Johnson: Absolutely. They are looking in every dark corner of their operations trying to understand how they can squeeze out efficiencies, squeeze out costs. As you alluded to, part of that is just the paper materials that an investor might receive in the mail. How do we take pages out of our annual report, slim that down to save on printing and mailing costs? You are really talking about pinching pennies when it comes to looking at costs at the level of the fund sponsors themselves.
They are also looking at other avenues via which they can generate revenues. One of those that's particularly relevant in the context of index portfolios is securities lending. Index portfolios tend to be fairly stable. The managers of those portfolios can loan out, say, the stocks in S&P 500 index fund to people who might want to typically sell those stocks short and earn revenue in return. Again, as these fees draw ever nearer zero, index fund sponsors, ETF sponsors are thinking out loud about how they can drive down costs and other ways that they could potentially generate semireliable revenue streams to create more space to bring down fees an inch or two further.
Benz: The securities lending does have repercussions for the expense ratio. There's the potential for it to put some downward pressure on the expense ratio.
Johnson: Absolutely. Even today, if you were to look at the performance of many index funds relative to their benchmark index, there are cases where the securities lending program that's in place generates revenue that partially, or in some cases, entirely offsets the amount of fees that are extracted from that same portfolio so that even on a net of fees basis, these funds are tracking their benchmarks perfectly.
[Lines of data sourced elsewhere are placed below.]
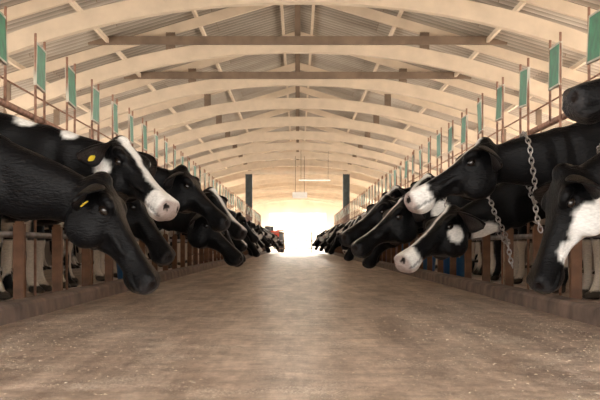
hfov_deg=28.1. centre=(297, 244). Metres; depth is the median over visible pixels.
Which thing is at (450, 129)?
sign
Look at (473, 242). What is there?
cow
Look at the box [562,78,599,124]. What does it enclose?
cow
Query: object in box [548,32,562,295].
sign
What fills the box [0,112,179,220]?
cow
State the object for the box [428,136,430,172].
sign
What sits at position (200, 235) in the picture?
cow
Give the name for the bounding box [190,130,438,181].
roof truss
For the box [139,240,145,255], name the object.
post
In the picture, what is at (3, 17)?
sign
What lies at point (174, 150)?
sign
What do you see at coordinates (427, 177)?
cow
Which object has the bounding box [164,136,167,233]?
sign
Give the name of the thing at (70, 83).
sign
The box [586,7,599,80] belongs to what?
sign
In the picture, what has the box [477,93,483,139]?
sign
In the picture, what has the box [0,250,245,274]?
cow
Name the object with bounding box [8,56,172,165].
purlin
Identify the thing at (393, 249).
post
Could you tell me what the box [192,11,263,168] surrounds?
purlin
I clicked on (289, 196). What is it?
roof truss
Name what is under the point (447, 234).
cow
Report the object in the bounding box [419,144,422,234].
sign
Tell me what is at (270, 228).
tractor
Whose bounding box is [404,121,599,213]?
cow
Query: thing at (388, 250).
post
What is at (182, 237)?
post
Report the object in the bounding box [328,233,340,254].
cow
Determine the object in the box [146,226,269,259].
cow
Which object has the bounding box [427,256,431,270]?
post
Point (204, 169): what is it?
sign
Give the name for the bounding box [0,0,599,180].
ceiling
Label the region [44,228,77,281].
cow
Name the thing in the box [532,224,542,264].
post
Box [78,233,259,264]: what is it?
cow
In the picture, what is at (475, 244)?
wall
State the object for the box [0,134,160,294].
cow
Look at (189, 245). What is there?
post
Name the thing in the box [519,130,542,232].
chain
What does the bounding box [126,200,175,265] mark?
cow
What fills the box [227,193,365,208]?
roof truss
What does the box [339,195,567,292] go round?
cow
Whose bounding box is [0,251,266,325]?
curb
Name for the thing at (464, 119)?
sign
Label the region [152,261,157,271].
post
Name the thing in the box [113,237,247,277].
cow
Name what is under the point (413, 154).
sign
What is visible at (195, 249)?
post
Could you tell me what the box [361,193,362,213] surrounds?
sign
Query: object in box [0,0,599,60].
roof truss
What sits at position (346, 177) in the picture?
column
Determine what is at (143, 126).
sign
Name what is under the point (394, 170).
sign
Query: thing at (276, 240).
cow
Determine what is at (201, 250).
post
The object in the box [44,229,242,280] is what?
cow
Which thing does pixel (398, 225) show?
cow
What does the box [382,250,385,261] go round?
post
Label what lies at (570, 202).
cow
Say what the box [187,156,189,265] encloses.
sign
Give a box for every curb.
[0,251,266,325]
[332,252,599,326]
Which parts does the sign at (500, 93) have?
rod, frame, rod
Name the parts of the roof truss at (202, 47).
queen post, king post, queen post
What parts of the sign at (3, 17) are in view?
frame, rod
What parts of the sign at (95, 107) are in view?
rod, frame, rod
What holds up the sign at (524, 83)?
on the floor
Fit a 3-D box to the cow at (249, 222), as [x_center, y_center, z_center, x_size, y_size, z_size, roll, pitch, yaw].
[-2.523,-0.291,31.077,3.322,1.336,0.741,0,0,0]
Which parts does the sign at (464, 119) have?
rod, frame, rod
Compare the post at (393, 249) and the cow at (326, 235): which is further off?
the cow at (326, 235)
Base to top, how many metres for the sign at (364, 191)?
1.760 m
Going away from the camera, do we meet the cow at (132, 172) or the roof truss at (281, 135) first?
the cow at (132, 172)
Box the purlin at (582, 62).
[402,57,585,178]
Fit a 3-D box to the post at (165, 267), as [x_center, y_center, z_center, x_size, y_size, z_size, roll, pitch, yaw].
[-1.585,0.122,14.400,0.060,0.515,0.060,0,0,0]
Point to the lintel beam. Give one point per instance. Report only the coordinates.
(246, 172)
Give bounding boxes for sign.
[0,6,7,100]
[33,33,45,123]
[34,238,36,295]
[65,57,76,133]
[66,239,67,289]
[90,79,99,140]
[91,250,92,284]
[111,94,118,138]
[128,108,133,146]
[141,118,147,152]
[154,128,157,165]
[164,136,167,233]
[173,144,175,234]
[180,151,183,235]
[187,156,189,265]
[192,161,195,264]
[199,165,200,263]
[204,169,205,262]
[208,173,209,261]
[230,191,231,209]
[232,192,233,210]
[292,156,306,197]
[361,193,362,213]
[363,191,364,212]
[374,182,375,203]
[377,179,379,200]
[381,176,382,196]
[385,173,387,261]
[389,170,391,262]
[393,166,396,254]
[399,161,401,250]
[404,156,408,246]
[412,150,414,182]
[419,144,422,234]
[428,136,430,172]
[436,127,441,174]
[447,120,453,167]
[460,108,467,153]
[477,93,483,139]
[495,77,504,144]
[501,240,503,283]
[518,58,529,134]
[527,239,528,274]
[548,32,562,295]
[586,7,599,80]
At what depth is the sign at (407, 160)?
18.65 m
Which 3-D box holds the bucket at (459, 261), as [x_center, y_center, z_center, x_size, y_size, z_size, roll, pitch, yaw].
[1.880,0.138,14.400,0.364,0.484,0.360,0,0,0]
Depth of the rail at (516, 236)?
8.87 m
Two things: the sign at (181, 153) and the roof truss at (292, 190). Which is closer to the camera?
the sign at (181, 153)
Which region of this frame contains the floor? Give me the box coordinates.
[0,249,599,399]
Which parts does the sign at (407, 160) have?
rod
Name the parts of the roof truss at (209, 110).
queen post, king post, queen post
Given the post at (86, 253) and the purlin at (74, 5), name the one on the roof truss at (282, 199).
the purlin at (74, 5)
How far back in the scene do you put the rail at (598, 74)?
9.67 m
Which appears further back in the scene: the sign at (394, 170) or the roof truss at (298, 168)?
the roof truss at (298, 168)
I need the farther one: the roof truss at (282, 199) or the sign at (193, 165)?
the roof truss at (282, 199)
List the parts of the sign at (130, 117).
rod
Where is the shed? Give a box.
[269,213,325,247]
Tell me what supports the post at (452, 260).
on the floor
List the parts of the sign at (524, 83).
rod, frame, rod
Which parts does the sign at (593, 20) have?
rod
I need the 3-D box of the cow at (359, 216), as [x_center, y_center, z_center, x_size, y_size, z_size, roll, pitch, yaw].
[2.477,-0.291,21.409,3.359,1.337,0.715,0,0,1]
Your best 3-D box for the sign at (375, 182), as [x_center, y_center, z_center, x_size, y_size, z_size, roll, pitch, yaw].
[1.700,-0.493,26.270,0.032,1.760,0.339,0,-1,0]
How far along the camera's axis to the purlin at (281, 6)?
29.32 m
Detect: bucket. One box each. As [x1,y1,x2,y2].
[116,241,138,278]
[443,254,463,276]
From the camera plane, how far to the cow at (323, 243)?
40.86 m
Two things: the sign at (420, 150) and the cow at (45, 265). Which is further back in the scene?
the cow at (45, 265)
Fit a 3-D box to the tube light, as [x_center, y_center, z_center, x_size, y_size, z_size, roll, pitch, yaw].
[0.750,-3.556,53.000,1.500,1.427,0.100,0,0,0]
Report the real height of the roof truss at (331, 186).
5.696 m
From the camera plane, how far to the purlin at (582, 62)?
29.37 m
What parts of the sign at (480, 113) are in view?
rod, rod
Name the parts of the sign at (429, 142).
rod
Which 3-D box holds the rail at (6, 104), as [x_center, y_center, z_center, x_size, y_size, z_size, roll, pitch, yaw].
[-1.740,-0.840,25.500,0.044,0.042,63.000,0,0,0]
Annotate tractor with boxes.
[264,226,284,251]
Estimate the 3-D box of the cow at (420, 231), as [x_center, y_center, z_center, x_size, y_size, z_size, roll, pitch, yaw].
[2.502,-0.291,13.857,3.416,1.337,0.766,0,0,0]
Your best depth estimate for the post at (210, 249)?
21.93 m
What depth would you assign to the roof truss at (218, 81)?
29.77 m
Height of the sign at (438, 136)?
1.760 m
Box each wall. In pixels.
[0,241,198,268]
[236,200,360,229]
[474,244,593,269]
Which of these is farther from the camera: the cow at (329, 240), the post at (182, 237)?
the cow at (329, 240)
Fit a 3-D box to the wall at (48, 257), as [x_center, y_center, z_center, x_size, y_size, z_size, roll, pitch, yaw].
[-4.600,-0.120,26.000,0.150,1.000,64.000,0,0,0]
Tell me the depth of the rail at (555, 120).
8.40 m
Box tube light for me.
[298,179,331,180]
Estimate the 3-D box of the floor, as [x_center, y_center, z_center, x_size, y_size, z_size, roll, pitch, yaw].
[0.000,0.380,53.000,18.400,0.001,118.000,0,0,0]
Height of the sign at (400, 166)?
1.760 m
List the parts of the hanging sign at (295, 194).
rod
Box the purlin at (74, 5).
[69,2,226,168]
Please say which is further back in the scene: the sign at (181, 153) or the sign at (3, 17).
the sign at (181, 153)
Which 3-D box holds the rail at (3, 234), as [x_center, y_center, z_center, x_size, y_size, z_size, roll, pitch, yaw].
[-1.640,-0.060,25.500,0.040,0.038,63.000,0,0,0]
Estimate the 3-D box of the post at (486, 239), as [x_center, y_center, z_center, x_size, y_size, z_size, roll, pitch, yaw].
[1.585,0.122,10.080,0.060,0.515,0.060,0,0,0]
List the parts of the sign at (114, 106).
rod
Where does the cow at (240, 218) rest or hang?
on the floor
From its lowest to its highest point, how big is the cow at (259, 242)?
1.337 m
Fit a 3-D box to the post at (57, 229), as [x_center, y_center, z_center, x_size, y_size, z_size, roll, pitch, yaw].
[-1.585,0.122,7.920,0.060,0.515,0.060,0,0,0]
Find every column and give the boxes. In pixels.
[245,174,251,221]
[343,174,349,222]
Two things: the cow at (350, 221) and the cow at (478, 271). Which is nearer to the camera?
the cow at (478, 271)
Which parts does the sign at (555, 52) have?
rod, frame, rod
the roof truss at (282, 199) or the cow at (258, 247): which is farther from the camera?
the roof truss at (282, 199)
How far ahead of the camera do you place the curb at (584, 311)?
7.64 m
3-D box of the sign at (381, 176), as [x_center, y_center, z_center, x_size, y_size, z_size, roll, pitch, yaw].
[1.700,-0.504,24.128,0.033,1.760,0.342,0,1,2]
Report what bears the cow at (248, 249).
on the floor
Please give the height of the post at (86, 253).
0.515 m
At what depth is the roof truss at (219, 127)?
39.91 m
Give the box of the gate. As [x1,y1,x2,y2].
[264,232,321,252]
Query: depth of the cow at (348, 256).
17.03 m
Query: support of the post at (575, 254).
on the floor
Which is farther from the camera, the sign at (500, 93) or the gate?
the gate
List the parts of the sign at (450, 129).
rod, frame, rod
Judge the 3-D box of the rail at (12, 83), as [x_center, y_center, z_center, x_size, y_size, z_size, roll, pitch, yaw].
[-1.730,-0.980,25.500,0.012,0.011,63.000,0,0,0]
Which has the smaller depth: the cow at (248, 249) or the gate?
the cow at (248, 249)
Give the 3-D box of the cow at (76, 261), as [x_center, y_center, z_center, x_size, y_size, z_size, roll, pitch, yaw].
[-2.698,-0.291,21.384,3.322,1.336,0.741,0,0,0]
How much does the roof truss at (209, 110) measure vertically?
5.696 m
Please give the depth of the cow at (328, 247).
34.34 m
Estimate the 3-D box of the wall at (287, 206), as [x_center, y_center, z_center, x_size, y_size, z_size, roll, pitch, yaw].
[0.000,-2.545,110.100,18.000,5.850,0.200,0,0,0]
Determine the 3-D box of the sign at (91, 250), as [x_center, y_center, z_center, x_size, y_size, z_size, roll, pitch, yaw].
[-1.701,0.184,9.863,0.023,0.279,0.049,0,0,0]
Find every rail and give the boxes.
[0,97,247,221]
[0,231,187,241]
[345,113,566,222]
[415,234,599,240]
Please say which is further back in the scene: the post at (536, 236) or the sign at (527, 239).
the sign at (527, 239)
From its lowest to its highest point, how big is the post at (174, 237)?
0.515 m
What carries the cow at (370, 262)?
on the floor
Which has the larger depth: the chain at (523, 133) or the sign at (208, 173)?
the sign at (208, 173)
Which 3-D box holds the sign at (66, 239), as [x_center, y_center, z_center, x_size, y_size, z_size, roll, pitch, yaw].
[-1.699,0.142,8.756,0.033,0.364,0.041,0,0,0]
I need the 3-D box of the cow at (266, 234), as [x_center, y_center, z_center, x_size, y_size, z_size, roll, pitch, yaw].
[-2.507,-0.291,37.630,3.322,1.336,0.741,0,0,0]
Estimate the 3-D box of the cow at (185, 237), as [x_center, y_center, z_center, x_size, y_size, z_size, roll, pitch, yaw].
[-2.586,-0.291,25.771,3.413,1.337,0.715,0,0,-1]
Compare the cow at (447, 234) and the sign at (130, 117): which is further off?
the sign at (130, 117)
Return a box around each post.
[13,221,25,298]
[52,224,62,291]
[82,249,90,285]
[105,254,112,281]
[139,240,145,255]
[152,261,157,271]
[163,234,167,270]
[172,235,176,268]
[180,235,184,266]
[188,242,191,265]
[194,247,197,264]
[200,249,202,263]
[205,248,207,262]
[209,248,212,261]
[213,249,216,260]
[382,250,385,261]
[387,248,390,262]
[392,247,395,263]
[397,245,400,253]
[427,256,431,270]
[437,259,442,272]
[450,257,455,274]
[464,239,471,277]
[482,234,489,281]
[504,228,513,285]
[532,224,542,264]
[569,240,581,298]
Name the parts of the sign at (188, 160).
rod
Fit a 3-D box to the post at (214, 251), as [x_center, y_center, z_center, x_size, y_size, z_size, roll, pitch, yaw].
[-1.585,0.122,23.040,0.060,0.515,0.060,0,0,0]
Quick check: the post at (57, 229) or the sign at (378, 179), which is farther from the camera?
the sign at (378, 179)
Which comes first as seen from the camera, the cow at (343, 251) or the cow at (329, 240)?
the cow at (343, 251)
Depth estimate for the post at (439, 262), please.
13.29 m
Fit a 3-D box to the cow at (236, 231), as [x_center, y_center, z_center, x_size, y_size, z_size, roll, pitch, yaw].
[-2.200,-0.290,10.612,3.523,1.336,0.718,0,0,-1]
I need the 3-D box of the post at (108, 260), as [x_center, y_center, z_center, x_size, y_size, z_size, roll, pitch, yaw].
[-1.585,0.122,10.080,0.060,0.515,0.060,0,0,0]
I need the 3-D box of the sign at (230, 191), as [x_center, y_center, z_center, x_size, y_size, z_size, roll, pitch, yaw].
[-1.700,-0.485,30.590,0.034,1.760,0.335,0,-1,2]
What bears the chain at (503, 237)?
hanging from the cow at (447, 234)
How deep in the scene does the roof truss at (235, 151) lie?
50.05 m
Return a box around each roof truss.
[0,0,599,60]
[0,5,599,115]
[17,32,575,133]
[76,63,518,143]
[134,86,474,157]
[152,109,456,169]
[168,126,442,176]
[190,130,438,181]
[198,150,411,190]
[201,140,422,187]
[201,159,403,192]
[214,166,388,197]
[224,182,380,201]
[227,186,376,203]
[227,189,368,205]
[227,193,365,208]
[234,195,365,210]
[234,198,360,212]
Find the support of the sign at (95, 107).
on the floor
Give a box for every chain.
[487,196,513,267]
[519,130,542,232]
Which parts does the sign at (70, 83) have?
rod, frame, rod
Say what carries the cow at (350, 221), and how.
on the floor
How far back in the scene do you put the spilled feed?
5.37 m
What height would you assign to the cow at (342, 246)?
1.337 m
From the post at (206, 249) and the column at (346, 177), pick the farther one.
the column at (346, 177)
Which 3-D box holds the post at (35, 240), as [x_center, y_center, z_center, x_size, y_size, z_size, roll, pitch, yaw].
[-1.694,0.141,7.706,0.022,0.365,0.069,0,0,-1]
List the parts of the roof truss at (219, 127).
queen post, queen post
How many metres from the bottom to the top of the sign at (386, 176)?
1.760 m
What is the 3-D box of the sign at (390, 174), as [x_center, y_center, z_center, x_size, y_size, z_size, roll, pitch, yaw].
[1.700,-0.490,21.971,0.032,1.760,0.337,0,1,0]
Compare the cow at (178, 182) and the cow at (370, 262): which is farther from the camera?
the cow at (370, 262)
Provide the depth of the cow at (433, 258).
17.52 m
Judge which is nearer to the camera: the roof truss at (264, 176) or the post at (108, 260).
the post at (108, 260)
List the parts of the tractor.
seat
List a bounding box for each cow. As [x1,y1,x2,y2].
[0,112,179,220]
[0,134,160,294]
[0,165,230,298]
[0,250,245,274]
[11,208,235,269]
[13,212,242,292]
[43,228,161,269]
[44,187,247,287]
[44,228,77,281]
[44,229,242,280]
[49,212,258,268]
[73,244,80,265]
[76,237,171,263]
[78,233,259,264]
[104,236,252,262]
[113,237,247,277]
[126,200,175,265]
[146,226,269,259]
[147,220,263,259]
[185,237,255,260]
[203,243,262,260]
[220,242,270,257]
[251,228,264,247]
[256,225,270,237]
[272,235,281,245]
[314,233,325,246]
[320,236,328,246]
[323,225,335,237]
[324,239,333,252]
[326,226,343,243]
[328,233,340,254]
[336,220,351,233]
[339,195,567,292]
[341,232,531,268]
[342,237,477,262]
[344,239,531,260]
[351,183,599,299]
[353,215,529,250]
[362,185,531,280]
[362,225,531,283]
[377,231,503,276]
[394,183,545,272]
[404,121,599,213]
[410,173,544,231]
[417,233,435,270]
[472,241,583,272]
[473,233,594,274]
[526,152,599,293]
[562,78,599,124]
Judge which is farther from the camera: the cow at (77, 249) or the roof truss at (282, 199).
the roof truss at (282, 199)
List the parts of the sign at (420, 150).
rod
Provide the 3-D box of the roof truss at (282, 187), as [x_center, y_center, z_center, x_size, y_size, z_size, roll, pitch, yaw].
[0.000,-2.468,85.640,17.957,5.696,0.200,0,0,0]
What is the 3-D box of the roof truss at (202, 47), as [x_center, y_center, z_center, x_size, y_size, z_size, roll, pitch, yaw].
[0.000,-2.468,24.755,17.958,5.696,0.290,0,0,0]
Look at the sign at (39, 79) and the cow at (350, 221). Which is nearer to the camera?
the sign at (39, 79)
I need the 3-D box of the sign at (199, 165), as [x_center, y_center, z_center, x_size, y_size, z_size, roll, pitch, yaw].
[-1.700,-0.492,20.877,0.022,1.760,0.344,0,0,-2]
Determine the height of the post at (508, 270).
0.515 m
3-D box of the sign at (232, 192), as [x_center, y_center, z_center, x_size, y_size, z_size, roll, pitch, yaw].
[-1.700,-0.511,31.683,0.024,1.760,0.338,0,0,2]
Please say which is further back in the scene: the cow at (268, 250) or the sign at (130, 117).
the cow at (268, 250)
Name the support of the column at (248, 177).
on the floor
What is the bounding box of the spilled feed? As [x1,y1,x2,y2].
[0,261,599,398]
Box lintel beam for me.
[245,171,349,173]
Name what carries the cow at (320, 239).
on the floor
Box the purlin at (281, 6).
[280,5,292,166]
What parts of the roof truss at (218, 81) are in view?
queen post, king post, queen post
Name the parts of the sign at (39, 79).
rod, frame, rod
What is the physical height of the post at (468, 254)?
0.515 m
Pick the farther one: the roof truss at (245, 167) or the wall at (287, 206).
the wall at (287, 206)
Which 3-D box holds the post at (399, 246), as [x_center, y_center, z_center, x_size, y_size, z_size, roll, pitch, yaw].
[1.585,0.122,18.720,0.060,0.515,0.060,0,0,0]
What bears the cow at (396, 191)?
on the floor
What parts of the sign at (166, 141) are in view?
rod, frame
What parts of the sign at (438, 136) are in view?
frame, rod
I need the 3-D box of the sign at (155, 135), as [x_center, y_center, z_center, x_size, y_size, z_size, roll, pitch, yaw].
[-1.700,-0.500,14.387,0.022,1.760,0.339,0,-1,-1]
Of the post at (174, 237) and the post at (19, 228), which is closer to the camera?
the post at (19, 228)
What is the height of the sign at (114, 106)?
1.760 m
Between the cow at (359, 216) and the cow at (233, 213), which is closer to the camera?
the cow at (233, 213)
Benz: Let's talk about how investors should approach this. You say that even though this fee war has been a positive for consumers, there's a potential for investors to be a little bit penny wise and pound foolish if they are overly focused on the expense ratio at the expense of all the other things that should factor into their decision-making. Let's talk about that.
Johnson: Absolutely. I think there are real risks to becoming fee obsessed. I don't want to discount by any stretch of the imagination the importance of fees when it comes to selecting investment products …
Benz: Especially, if it's just a cap-weighted index fund, right?
Johnson: Absolutely. Selecting among commodities, right? Deciding to go to one corner gas station versus another. The end outcome, the end product really is going to be substantially identical. Where it becomes particularly worrisome, this fee obsession, is in those cases where you have not commodity products but more differentiated products--strategic beta ETFs, these factor-oriented strategies, which if you line up similarly labeled funds, say, funds that have the word value in their name, what you will see over a three-, a five-, a 10-year period is that the outcome of those strategies as measured by the return and the risk profile of the portfolio is going to vary widely. There's going to be huge dispersion.
Focusing obsessively over whether I should pay 13 basis points for that value strategy or 25 basis points for that value strategy puts investors at risk. As you described it, it's being a penny wise and a pound foolish. It's really important to understand the makeup of that strategy, be it an index or be it an active strategy because that ultimately will matter more over the long term, will be the bigger driver of investors' returns over the long term than saving a penny or two here or there on fees.
Benz: Ben, great advice. Always great to hear your insights. Thanks for being here.
Johnson: Thanks for having me.
Benz: Thanks for watching. I'm Christine Benz for Morningstar.com.